Department of General Pediatrics and Adolescent Medicine, Laboratory of Clinical Biochemistry and Metabolism, Faculty of Medicine, Medical Center - University of Freiburg, University of Freiburg, Mathildenstrasse 1, 79106, Freiburg, Germany.
Orphanet J Rare Dis. 2020 Jan 22;15(1):27. doi: 10.1186/s13023-020-1299-7.

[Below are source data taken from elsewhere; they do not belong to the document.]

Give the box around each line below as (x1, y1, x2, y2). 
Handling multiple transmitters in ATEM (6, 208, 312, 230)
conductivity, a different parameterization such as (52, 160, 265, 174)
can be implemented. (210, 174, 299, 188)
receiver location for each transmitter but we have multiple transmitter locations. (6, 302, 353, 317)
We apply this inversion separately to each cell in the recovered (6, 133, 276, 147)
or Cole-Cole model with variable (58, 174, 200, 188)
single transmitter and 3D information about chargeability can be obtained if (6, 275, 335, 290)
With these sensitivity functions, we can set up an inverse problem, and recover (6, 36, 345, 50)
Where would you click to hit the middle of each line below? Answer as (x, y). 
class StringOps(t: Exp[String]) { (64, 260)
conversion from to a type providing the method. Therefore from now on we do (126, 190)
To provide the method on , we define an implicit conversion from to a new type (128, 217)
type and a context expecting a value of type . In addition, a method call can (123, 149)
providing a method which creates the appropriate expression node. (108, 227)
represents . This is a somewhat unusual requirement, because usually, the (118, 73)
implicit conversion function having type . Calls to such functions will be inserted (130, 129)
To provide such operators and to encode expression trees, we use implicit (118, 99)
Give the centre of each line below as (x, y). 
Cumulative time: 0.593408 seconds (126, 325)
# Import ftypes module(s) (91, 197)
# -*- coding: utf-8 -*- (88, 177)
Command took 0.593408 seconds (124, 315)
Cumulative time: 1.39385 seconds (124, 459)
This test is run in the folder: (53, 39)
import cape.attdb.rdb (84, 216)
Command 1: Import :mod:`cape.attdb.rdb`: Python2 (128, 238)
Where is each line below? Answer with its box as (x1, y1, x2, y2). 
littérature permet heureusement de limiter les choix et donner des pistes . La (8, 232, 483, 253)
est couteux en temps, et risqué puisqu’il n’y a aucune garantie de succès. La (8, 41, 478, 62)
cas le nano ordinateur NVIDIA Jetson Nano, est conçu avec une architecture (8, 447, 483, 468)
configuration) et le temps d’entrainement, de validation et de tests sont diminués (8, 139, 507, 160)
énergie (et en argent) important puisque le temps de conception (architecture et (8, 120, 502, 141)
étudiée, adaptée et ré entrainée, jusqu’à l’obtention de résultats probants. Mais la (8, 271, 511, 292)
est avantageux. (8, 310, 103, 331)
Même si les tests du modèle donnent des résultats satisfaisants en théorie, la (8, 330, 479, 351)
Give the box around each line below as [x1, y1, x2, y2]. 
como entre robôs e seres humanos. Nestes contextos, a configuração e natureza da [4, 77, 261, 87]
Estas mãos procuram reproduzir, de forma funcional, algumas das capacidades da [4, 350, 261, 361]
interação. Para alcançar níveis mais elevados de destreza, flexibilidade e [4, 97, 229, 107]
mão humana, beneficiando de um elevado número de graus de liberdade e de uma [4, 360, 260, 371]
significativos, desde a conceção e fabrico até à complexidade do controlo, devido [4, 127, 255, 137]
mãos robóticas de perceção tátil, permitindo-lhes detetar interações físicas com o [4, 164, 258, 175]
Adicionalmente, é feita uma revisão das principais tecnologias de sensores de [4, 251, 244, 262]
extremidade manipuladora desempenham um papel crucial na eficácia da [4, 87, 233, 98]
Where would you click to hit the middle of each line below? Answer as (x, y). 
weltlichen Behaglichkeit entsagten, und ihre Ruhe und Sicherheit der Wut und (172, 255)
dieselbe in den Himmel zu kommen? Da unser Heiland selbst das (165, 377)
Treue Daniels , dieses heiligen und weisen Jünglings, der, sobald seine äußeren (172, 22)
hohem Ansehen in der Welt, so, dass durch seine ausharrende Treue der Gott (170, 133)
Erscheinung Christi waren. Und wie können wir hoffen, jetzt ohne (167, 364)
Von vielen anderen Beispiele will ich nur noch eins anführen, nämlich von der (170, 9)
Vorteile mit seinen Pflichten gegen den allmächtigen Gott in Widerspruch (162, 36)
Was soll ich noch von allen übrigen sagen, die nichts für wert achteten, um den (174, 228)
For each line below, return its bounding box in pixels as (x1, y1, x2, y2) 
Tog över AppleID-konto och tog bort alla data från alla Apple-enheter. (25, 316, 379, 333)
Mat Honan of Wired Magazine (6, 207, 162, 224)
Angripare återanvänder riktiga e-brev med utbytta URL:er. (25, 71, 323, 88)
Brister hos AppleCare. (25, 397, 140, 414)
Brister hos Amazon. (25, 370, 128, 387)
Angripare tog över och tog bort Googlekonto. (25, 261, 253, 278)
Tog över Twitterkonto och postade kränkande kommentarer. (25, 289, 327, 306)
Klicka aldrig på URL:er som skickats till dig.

Combined malonic and methylmalonic aciduria (CMAMMA) is an inborn error of metabolism which has been proposed being a benign condition. However, older patients may present with neurological manifestations such as seizures, memory problems, psychiatric problems and/ or cognitive decline. In fibroblasts from CMAMMA patients we have recently demonstrated a dysregulation of energy metabolism with increased dependency on β-oxidation for energy production. Because of the inability of the brain to rely efficiently on this pathway to retrieve the required energy to a great extent, we hypothesize an alternative disease-causing mechanism that does not only include the accumulation of the metabolites malonic and methylmalonic acids. Here, we suggest a novel hypothesis on the possible pathophysiological mechanism responsible for the development of neurological symptoms in the long-run.
合并型丙二酸和甲基丙二酸尿症(CMAMMA)是一种代谢性疾病,曾被认为是良性疾病。然而,年长的患者可能会出现神经症状,如癫痫、记忆问题、精神问题和/或认知能力下降。在 CMAMMA 患者的成纤维细胞中,我们最近发现能量代谢失调,β-氧化对能量产生的依赖性增加。由于大脑不能有效地依赖这条途径来获取所需的能量,因此我们假设存在一种新的致病机制,不仅包括代谢产物丙二酸和甲基丙二酸的积累。在这里,我们提出了一个新的假设,即可能的病理生理机制负责长期发展中的神经症状。